[Your goal] Your copy of the entries below should hold exactly the lines from the one containing "brief email exchange" to the one containing "We found 3 dominant", inclusive, and no pictures.

[Extracted records]
▼
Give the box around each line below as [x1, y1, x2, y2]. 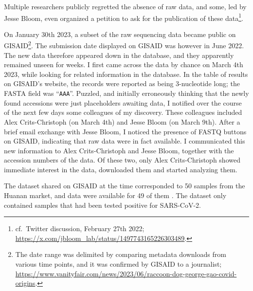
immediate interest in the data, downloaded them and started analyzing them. [4, 164, 237, 174]
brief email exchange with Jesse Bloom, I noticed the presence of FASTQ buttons [4, 126, 247, 136]
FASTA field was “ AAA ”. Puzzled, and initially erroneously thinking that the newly [4, 88, 249, 98]
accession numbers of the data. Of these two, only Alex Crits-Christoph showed [4, 155, 240, 165]
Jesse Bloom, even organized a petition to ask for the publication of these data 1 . [4, 11, 243, 23]
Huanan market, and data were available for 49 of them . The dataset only [4, 190, 227, 200]
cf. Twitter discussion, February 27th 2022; [15, 223, 145, 234]
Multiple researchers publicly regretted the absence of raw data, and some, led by [4, 1, 247, 11]
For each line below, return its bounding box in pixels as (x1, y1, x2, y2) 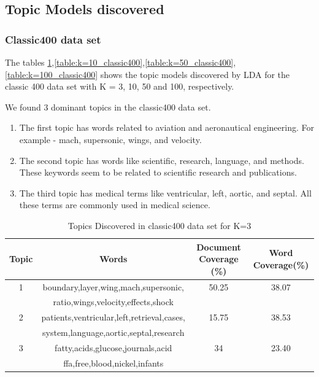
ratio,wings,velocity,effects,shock (53, 295, 174, 308)
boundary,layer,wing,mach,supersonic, (42, 280, 185, 293)
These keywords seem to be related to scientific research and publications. (19, 166, 297, 179)
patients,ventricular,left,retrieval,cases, (41, 311, 185, 324)
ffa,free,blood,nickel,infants (63, 356, 164, 369)
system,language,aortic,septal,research (42, 326, 185, 339)
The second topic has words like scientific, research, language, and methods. (19, 154, 304, 166)
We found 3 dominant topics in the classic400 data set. (5, 100, 211, 113)
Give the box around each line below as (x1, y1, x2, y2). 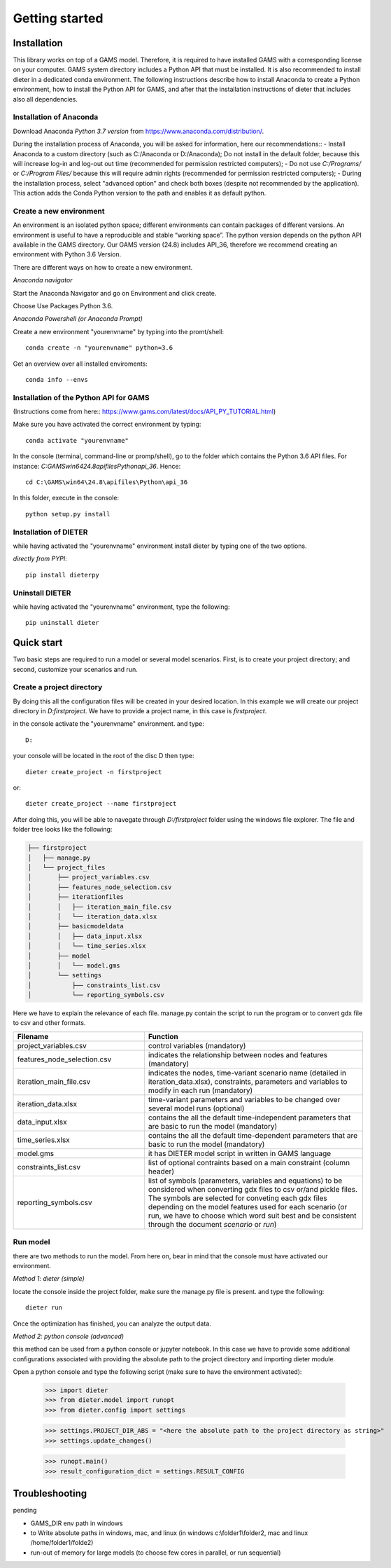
▲
[Your response]
brief email exchange with Jesse Bloom, I noticed the presence of FASTQ buttons [4, 126, 247, 136]
FASTA field was “ AAA ”. Puzzled, and initially erroneously thinking that the newly [4, 88, 249, 98]
accession numbers of the data. Of these two, only Alex Crits-Christoph showed [4, 155, 240, 165]
Jesse Bloom, even organized a petition to ask for the publication of these data 1 . [4, 11, 243, 23]
Huanan market, and data were available for 49 of them . The dataset only [4, 190, 227, 200]
cf. Twitter discussion, February 27th 2022; [15, 223, 145, 234]
Multiple researchers publicly regretted the absence of raw data, and some, led by [4, 1, 247, 11]
For each line below, return its bounding box in pixels as (x1, y1, x2, y2) 
ratio,wings,velocity,effects,shock (53, 295, 174, 308)
boundary,layer,wing,mach,supersonic, (42, 280, 185, 293)
These keywords seem to be related to scientific research and publications. (19, 166, 297, 179)
patients,ventricular,left,retrieval,cases, (41, 311, 185, 324)
ffa,free,blood,nickel,infants (63, 356, 164, 369)
system,language,aortic,septal,research (42, 326, 185, 339)
The second topic has words like scientific, research, language, and methods. (19, 154, 304, 166)
We found 3 dominant topics in the classic400 data set. (5, 100, 211, 113)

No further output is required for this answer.